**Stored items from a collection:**
○ ○ ○ ○ ○

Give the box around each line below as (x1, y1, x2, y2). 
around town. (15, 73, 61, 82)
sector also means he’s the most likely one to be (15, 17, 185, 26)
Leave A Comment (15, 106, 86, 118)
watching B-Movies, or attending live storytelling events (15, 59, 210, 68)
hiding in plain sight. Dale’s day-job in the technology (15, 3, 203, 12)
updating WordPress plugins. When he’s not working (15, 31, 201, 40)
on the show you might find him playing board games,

○ ○ ○ ○ ○

**Problem:** Each line above must be reproduced exactly as it stands.

**Answer to the exercise:**
Give the box around each line below as (x1, y1, x2, y2). 
around town. (15, 73, 61, 82)
sector also means he’s the most likely one to be (15, 17, 185, 26)
Leave A Comment (15, 106, 86, 118)
watching B-Movies, or attending live storytelling events (15, 59, 210, 68)
hiding in plain sight. Dale’s day-job in the technology (15, 3, 203, 12)
updating WordPress plugins. When he’s not working (15, 31, 201, 40)
on the show you might find him playing board games,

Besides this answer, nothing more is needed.